A provider switch is cleaner than duplicating commands for every API.

## Step 7: Test with a Short Audio File

Before using long recordings, test the tool with a small file:

```bash
npm run transcribe -- ./sample.mp3 transcript.md
sed -n '1,40p' transcript.md
```

Check for:

- Empty transcript output.
- Authentication failures.
- Unsupported audio formats.
- Rate-limit or file-size errors.
- Incorrect language detection.

Once the short test works, try a longer recording and measure cost and latency.
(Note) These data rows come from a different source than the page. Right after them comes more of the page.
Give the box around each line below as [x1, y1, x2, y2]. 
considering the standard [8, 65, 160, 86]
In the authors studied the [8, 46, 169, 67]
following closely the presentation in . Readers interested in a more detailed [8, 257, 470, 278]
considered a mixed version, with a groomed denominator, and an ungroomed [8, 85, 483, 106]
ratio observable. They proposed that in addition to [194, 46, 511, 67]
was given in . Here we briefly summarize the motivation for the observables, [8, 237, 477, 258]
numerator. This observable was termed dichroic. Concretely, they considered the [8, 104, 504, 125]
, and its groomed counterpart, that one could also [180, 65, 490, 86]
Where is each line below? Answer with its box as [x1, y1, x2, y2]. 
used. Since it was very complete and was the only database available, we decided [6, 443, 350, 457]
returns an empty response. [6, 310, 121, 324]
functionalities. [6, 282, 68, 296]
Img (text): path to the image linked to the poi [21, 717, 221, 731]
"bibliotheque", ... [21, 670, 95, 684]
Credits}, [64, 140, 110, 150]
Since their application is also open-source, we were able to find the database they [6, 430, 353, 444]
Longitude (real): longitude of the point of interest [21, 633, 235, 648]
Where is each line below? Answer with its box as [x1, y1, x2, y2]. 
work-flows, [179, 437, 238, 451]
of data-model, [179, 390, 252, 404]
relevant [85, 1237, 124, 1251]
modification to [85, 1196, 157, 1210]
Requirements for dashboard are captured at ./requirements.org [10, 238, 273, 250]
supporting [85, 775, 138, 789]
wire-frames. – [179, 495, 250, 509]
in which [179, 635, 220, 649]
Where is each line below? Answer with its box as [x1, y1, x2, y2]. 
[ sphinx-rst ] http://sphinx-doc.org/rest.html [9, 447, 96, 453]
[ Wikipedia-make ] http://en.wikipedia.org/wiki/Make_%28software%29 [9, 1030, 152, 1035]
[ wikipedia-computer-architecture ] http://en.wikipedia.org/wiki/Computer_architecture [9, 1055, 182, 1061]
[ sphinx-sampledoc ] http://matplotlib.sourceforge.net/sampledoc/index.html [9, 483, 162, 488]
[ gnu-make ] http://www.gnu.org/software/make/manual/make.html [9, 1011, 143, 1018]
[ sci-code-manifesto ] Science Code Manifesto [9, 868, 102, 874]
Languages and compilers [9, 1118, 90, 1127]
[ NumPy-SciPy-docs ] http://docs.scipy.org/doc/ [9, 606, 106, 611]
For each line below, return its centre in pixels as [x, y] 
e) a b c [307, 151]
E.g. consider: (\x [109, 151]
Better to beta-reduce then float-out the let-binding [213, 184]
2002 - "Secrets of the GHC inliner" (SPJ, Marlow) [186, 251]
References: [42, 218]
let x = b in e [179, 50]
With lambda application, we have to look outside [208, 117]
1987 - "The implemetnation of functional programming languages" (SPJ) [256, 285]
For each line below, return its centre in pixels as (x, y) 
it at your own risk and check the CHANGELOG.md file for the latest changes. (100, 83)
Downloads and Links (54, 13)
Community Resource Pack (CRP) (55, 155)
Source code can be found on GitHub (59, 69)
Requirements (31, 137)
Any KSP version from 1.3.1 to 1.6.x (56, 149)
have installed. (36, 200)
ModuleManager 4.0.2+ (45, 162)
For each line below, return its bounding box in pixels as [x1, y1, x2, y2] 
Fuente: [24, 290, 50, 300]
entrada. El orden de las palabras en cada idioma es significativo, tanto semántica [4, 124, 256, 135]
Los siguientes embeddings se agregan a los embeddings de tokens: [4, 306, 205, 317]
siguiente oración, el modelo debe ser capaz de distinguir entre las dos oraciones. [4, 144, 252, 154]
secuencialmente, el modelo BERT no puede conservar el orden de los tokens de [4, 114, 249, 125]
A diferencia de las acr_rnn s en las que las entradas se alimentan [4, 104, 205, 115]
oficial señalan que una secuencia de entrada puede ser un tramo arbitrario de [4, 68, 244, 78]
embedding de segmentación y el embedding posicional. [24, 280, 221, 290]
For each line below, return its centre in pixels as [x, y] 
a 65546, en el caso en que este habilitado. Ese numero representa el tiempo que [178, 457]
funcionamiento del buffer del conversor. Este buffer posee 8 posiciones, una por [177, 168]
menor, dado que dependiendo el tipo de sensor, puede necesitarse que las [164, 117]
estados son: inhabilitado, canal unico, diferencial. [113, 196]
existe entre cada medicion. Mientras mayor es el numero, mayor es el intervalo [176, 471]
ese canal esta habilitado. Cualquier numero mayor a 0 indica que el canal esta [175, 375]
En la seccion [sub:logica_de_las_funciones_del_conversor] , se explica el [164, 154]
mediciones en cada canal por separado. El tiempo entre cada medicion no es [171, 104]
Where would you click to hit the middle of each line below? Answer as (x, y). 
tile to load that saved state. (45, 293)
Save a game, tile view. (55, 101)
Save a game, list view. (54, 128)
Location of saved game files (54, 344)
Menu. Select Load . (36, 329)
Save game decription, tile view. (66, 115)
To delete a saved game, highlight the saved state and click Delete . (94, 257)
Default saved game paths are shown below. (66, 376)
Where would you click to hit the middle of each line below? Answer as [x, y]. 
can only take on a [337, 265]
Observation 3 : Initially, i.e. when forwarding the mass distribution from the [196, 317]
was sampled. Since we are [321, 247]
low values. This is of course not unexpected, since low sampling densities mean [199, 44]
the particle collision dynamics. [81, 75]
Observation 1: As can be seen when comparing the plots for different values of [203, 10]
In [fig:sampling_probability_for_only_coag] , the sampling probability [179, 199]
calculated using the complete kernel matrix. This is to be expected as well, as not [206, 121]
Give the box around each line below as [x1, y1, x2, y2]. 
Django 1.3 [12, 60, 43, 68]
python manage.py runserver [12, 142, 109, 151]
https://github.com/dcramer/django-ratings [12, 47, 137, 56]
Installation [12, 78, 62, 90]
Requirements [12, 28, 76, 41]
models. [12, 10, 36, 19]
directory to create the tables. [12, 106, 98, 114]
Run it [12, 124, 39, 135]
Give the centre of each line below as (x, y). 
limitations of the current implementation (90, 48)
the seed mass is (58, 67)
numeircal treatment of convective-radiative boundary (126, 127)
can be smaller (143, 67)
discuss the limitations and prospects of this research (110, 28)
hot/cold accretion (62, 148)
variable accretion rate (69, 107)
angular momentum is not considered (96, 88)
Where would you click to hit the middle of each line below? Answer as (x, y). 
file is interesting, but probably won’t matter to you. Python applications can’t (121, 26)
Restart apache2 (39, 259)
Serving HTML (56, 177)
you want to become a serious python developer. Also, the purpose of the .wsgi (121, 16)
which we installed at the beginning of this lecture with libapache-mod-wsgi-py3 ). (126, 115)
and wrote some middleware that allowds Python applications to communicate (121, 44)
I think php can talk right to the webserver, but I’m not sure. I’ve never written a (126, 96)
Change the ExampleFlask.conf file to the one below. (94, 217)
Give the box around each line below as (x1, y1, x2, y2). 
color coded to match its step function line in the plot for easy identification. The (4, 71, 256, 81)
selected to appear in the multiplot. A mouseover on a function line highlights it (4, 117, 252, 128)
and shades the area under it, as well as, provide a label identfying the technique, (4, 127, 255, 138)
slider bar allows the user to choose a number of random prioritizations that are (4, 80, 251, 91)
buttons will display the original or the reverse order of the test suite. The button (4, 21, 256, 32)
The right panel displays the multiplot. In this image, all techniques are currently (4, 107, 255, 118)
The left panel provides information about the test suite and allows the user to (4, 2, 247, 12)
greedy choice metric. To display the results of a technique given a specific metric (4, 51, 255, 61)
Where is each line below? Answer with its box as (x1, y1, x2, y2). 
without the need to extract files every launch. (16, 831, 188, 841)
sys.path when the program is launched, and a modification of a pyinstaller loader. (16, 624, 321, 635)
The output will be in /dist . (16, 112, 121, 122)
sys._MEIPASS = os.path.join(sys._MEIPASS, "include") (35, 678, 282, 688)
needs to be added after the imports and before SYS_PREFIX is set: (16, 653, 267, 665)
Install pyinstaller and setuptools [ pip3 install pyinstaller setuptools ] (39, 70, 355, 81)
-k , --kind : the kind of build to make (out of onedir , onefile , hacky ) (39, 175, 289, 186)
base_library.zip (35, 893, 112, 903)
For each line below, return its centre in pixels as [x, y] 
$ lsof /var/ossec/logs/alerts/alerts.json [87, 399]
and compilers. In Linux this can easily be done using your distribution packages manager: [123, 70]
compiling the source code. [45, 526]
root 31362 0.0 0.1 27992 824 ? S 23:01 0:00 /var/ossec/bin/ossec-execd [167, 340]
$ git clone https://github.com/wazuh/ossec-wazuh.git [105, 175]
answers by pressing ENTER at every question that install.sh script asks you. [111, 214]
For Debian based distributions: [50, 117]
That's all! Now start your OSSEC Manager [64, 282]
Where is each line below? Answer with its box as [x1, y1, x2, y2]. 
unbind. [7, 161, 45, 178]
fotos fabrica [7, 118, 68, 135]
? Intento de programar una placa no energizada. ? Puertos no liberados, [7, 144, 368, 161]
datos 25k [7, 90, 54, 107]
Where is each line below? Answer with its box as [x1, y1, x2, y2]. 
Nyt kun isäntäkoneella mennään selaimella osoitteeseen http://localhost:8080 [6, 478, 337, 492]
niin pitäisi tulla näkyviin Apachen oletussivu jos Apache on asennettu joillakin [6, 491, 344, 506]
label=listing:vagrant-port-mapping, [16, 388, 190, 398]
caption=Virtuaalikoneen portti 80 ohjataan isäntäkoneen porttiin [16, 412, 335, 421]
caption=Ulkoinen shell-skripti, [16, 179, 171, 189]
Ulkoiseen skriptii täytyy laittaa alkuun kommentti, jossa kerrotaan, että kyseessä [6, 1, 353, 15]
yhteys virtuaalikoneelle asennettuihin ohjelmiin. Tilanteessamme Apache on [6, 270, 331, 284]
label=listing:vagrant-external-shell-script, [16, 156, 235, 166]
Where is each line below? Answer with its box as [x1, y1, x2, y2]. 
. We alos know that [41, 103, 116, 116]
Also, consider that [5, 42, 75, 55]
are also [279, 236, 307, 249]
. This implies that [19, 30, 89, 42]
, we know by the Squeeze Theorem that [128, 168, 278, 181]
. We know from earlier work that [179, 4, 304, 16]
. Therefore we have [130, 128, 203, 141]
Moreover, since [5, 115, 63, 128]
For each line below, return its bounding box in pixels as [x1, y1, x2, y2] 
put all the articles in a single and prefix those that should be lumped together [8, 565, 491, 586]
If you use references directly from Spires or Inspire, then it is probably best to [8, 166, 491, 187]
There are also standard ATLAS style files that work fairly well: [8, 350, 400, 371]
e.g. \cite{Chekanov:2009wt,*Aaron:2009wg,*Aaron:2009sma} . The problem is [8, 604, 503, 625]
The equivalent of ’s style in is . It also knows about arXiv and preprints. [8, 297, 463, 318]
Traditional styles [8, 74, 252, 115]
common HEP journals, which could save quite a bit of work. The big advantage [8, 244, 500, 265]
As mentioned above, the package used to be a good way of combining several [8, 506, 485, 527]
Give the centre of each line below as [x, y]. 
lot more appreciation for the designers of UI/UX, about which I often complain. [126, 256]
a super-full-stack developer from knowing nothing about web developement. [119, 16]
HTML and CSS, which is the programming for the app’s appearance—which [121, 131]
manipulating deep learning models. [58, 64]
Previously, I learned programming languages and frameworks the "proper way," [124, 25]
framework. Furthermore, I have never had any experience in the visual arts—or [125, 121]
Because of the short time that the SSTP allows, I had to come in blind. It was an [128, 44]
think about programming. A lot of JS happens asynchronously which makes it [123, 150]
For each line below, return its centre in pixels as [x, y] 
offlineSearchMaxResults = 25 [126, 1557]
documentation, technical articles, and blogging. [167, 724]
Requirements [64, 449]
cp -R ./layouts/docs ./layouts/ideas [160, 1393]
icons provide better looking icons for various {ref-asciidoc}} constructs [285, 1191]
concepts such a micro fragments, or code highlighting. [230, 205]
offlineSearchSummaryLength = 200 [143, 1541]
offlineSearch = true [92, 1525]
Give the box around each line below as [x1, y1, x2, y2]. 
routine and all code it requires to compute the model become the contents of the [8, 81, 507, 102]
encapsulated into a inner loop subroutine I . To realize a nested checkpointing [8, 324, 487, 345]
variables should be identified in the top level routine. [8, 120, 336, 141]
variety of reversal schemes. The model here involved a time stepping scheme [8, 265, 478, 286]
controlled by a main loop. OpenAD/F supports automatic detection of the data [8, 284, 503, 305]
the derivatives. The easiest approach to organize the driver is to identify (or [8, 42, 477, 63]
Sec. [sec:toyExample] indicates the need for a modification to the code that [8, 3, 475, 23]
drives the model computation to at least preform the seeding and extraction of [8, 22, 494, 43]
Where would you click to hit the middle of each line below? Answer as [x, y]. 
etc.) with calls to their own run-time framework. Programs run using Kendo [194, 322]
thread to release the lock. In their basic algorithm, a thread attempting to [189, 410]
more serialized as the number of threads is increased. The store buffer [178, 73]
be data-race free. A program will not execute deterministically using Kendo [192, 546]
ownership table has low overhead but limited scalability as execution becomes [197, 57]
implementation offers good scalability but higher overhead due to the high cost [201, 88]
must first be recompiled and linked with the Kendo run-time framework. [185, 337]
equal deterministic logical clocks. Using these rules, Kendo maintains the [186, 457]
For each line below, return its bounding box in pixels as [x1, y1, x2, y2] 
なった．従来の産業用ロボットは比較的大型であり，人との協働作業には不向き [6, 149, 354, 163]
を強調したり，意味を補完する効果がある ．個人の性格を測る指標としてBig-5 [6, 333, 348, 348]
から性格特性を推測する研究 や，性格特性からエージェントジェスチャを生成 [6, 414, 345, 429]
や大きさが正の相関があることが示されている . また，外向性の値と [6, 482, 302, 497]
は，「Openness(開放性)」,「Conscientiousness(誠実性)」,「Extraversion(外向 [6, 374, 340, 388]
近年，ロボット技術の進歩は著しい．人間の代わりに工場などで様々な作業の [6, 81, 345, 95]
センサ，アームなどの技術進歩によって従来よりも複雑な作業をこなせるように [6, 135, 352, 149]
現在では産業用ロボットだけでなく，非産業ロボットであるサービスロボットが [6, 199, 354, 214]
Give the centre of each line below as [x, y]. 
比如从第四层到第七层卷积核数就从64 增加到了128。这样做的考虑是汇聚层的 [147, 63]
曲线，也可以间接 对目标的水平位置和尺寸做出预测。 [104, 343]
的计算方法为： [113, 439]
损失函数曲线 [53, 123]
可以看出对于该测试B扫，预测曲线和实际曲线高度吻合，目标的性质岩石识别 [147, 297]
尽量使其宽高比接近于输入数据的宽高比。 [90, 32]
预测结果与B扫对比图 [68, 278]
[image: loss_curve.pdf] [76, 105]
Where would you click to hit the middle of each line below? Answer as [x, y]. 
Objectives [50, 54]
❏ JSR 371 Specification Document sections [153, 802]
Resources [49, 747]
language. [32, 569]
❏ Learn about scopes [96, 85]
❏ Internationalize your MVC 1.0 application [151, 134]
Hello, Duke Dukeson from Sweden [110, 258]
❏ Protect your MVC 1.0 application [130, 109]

## Step 8: Improve the Transcript

Raw transcripts are useful, but most teams need additional cleanup. Common next
steps include:

- Speaker labels for interviews or calls.
- Timestamps for subtitles and review.
- Markdown formatting for notes.
- Automatic summaries.
- Keyword extraction.
- Export to `.srt`, `.vtt`, or `.docx`.

Keep these post-processing steps separate from the provider call. That way, the
same cleanup pipeline can be reused with OpenAI, Groq, or any future provider.

## Troubleshooting

### The API key is not detected

Confirm the variable is loaded in the same shell where you run the command:

```bash
echo $OPENAI_API_KEY
```

If you use a `.env` file, load it with your runtime or a package such as
`dotenv`.

### The file format is rejected

Convert the audio to a common format such as MP3 or WAV:

```bash
ffmpeg -i input.m4a sample.mp3
```

### Large files fail

Split long audio into smaller chunks before sending it to the provider. This
also makes retries cheaper when a single request fails.

## Conclusion

Sapat can be used as a practical base for a small AI transcription workflow. By
running it inside Daytona, keeping credentials in environment variables, and
isolating provider-specific code, you get a setup that is reproducible, safe,
and easy to extend. Start with one provider, test with short audio, then add
more APIs or transcript cleanup steps as your workflow grows.